### WHAT IS NEEDED
Search the entries below for "long". Report each line where it occurs.

(Extracted data entries)
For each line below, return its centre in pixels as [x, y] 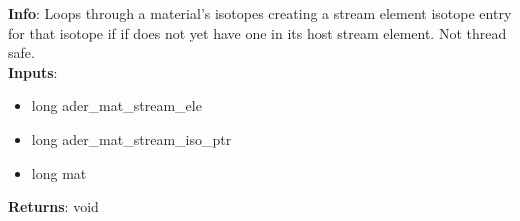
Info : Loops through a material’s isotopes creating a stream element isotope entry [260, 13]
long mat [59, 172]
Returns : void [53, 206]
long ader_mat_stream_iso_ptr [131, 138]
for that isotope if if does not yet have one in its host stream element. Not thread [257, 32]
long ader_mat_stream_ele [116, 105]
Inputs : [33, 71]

==

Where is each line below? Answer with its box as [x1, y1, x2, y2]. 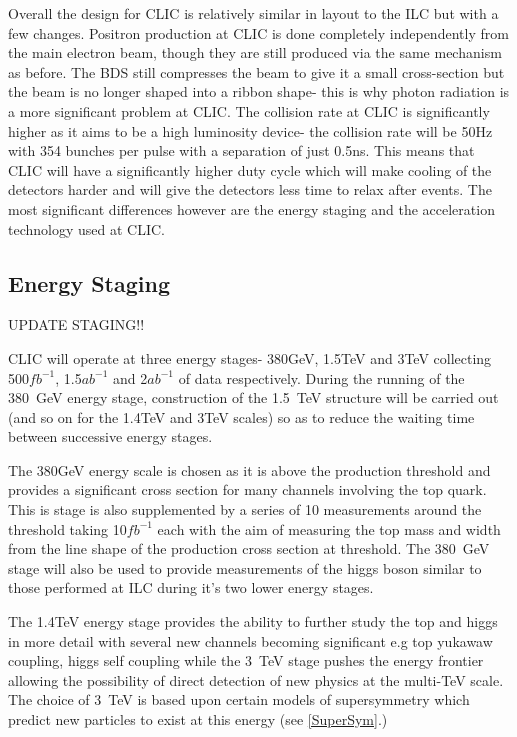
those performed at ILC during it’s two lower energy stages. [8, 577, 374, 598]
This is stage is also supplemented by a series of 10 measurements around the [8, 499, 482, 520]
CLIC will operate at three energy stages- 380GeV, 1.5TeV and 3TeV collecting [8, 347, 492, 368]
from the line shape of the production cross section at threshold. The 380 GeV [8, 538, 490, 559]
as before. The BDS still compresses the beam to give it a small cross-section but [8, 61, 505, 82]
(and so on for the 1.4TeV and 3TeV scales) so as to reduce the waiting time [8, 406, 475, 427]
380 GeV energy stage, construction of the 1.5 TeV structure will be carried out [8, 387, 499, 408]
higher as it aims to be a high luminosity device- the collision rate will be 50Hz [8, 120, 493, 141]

### ANSWER TO THIS TASK
long mat [59, 172]
long ader_mat_stream_iso_ptr [131, 138]
long ader_mat_stream_ele [116, 105]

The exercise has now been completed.